Lisa Mazzone: Ja, und das stimmt! Wir haben 2019 einen grossen Sprung gemacht. Was wir jetzt verloren haben, ist bedauerlich, aber nur ein kleiner Teil davon. Wir bleiben immer noch in der ersten Liga der Parteien. Grün zu wählen ist nicht einfach eine Mode, das hat dieser Sonntag gezeigt. Und mit Martin Neukom in Zürich und Isaac Reber in Baselland sind zwei unserer Regierungsräte glänzend wiedergewählt worden – das ist ein Zeichen von grossem Vertrauen und Anerkennung ihrer Arbeit.
Doch in Zürich haben die Grünen drei Sitze verloren, im Baselbiet zwei. Ist der grüne Zenit überschritten?
Angesichts der Klimakrise und ihrer Dringlichkeit bin ich überzeugt, dass dem nicht so ist. Wenn wir wirklich etwas erreichen wollen, ist jetzt der Schlüsselmoment für eine Trendwende im Klima- und Naturschutz. Die Wissenschaft ruft zum dringlichen Handeln auf. Wir müssen aus den fossilen Energien aussteigen und die Artenvielfalt erhalten.
Balthasar Glättli sagte am Sonntag, der grüne Erfolg der letzten Jahre sei das Problem gewesen. Haben sich die Grünen zu wenig angestrengt?
Die Mobilisierung stellt wirklich eine Herausforderung dar. Da hapert es noch. Wir müssen unsere Erfolge besser herausstreichen. Es ist beispielsweise wenigen bewusst, dass die Förderung der Erneuerbaren dank uns Grünen auch nach 2022 weitergeführt wird! Den Menschen muss klar werden: Das Haus brennt. Der Schweiz fehlt Leadership, um ambitionierte Lösungen für die Ökowende durchzubringen.
Bei den nationalen Wahlen 2019 hatte die Klimajugend zum grünen Erfolg beigetragen. Inzwischen scheinen sich die Aktivisten viele Sympathien in der Bevölkerung verspielt zu haben – Stichwort Klima-Kleber. Schaden diese den Grünen?
Nein, weil wir unterschiedliche Organisationen sind. Die Mittel, die sie wählen, sind nicht unsere. Wir kämpfen jeden Tag im Parlament für eine bessere Klimapolitik mit konkreten Fortschritten, wie zum Beispiel die Finanzierung der erneuerbaren Energien. Der Beweis: Viele Menschen, die 2019 auf die Strasse gegangen sind, haben sich anschliessend politisiert. Wir gewannen seither 3000 Neumitglieder.

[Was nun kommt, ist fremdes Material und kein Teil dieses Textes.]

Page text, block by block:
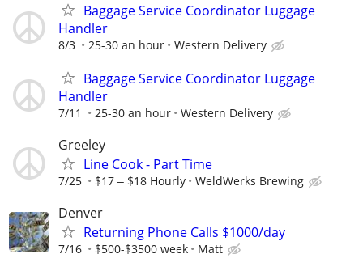
Baggage Service Coordinator Luggage
Handler
8/3 25-30 an hour Western Delivery
Baggage Service Coordinator Luggage
Handler
7/11 25-30 an hour Western Delivery
Greeley
Line Cook - Part Time
7/25 $17 ‒ $18 Hourly WeldWerks Brewing
Denver
Returning Phone Calls $1000/day
7/16 $500-$3500 week Matt
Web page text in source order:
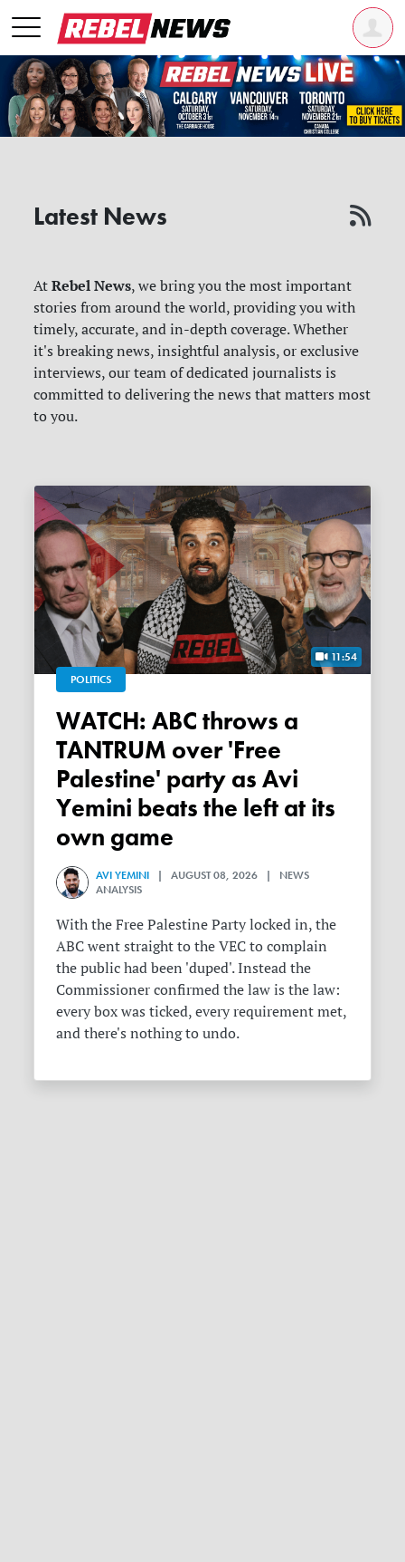
Latest News
AtRebel News, we bring you the most important
stories from around the world, providing you with
timely, accurate, and in-depth coverage. Whether
it's breaking news, insightful analysis, or exclusive
interviews, our team of dedicated journalists is
committed to delivering the news that matters most
to you.
11:54
POLITICS
WATCH: ABC throws a
TANTRUM over 'Free
Palestine' party as Avi
Yemini beats the left at its
own game
AVI YEMINI | AUGUST 08, 2026 | NEWS
ANALYSIS
With the Free Palestine Party locked in, the
ABC went straight to the VEC to complain
the public had been 'duped'. Instead the
Commissioner confirmed the law is the law:
every box was ticked, every requirement met,
and there's nothing to undo.
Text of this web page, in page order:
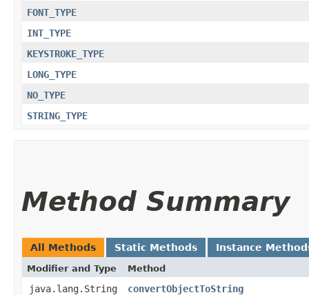
FONT_TYPE
INT_TYPE
KEYSTROKE_TYPE
LONG_TYPE
NO_TYPE
STRING_TYPE
Method Summary
All Methods Static Methods Instance
Modifier and Type Method
java.lang.String convertObjectToString

Die Ausgangslage für die Grünen ist derzeit schwierig. Krieg, Energiekrise, Inflation: Es ist die Zeit der konservativen Parteien.
Vor allem ist es eine Zeit, in der viele Entscheide nicht im Parlament, sondern von der Exekutive getroffen werden. Bedauerlich ist natürlich, dass wir noch immer nicht in der Landesregierung vertreten sind. Dass unsere Regierungsräte mit sehr gutem Ergebnis wiedergewählt wurden, ist ein Zeichen dafür, dass wir Regierungsverantwortung übernehmen können. Die Lösung der Klimakrise auf die lange Bank zu schieben, heisst, das Problem nur noch grösser werden zu lassen.

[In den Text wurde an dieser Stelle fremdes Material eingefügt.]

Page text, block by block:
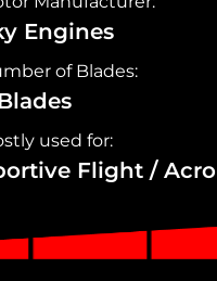
Engines
of Blades:
used for:
Flight / Acro
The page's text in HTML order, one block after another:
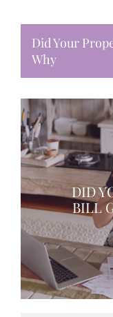
Did Your
Why
DID
BILL
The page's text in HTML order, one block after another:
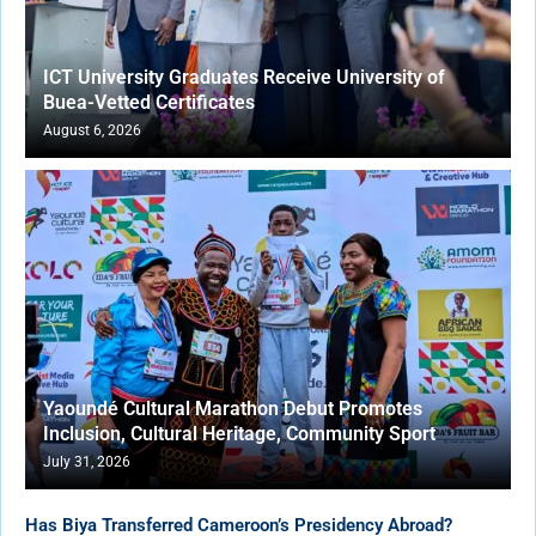
ICT University Graduates Receive University of
Buea-Vetted Certificates
August 6, 2026
Yaoundé Cultural Marathon Debut Promotes
Inclusion, Cultural Heritage, Community Sport
July 31, 2026
Has Biya Transferred Cameroon’s Presidency Abroad?
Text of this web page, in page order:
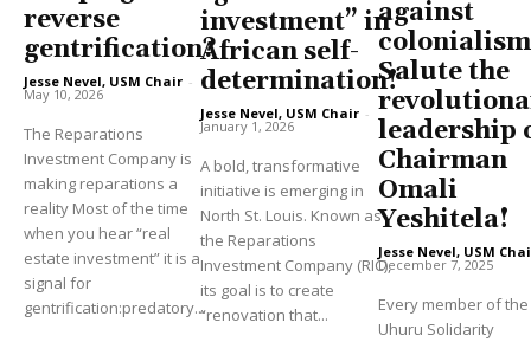
reverse
gentrification?
Jesse Nevel, USM Chair -
May 10, 2026
The Reparations
Investment Company is
making reparations a
reality Most of the time
when you hear “real
estate investment” it is a
signal for
gentrification:predatory...
investment” in
African self-
determination!
Jesse Nevel, USM Chair -
January 1, 2026
A bold, transformative
initiative is emerging in
North St. Louis. Known as
the Reparations
Investment Company (RIC),
its goal is to create
“renovation that...
against
Salute the
leadership
Chairman
Omali
Yeshitela!
Jesse Nevel, USM
December 7, 2025
Every member of the
Uhuru Solidarity

Sollte sich der Trend in Zürich und Baselland auf nationaler Ebene bestätigen, können die Grünen die Bundesrats-Ambitionen vorerst begraben.
Überhaupt nicht! In beiden Kantonen sind wir trotz der Verluste weiterhin zweistellig. Seit 2019 haben wir zudem in den Kantonen 46 Sitze gewonnen. Insofern besteht unser Anspruch auf einen Bundesratssitz noch immer. Ich erinnere gern daran, dass die CVP 2019 mit 11,4 Prozent Wähleranteil diskussionslos einen Bundesratssitz zugesprochen bekam. Die Zauberformel ist definitiv nicht mehr zeitgemäss. Um der grössten Herausforderung unserer Zeit zu begegnen, braucht man die Grünen im Bundesrat.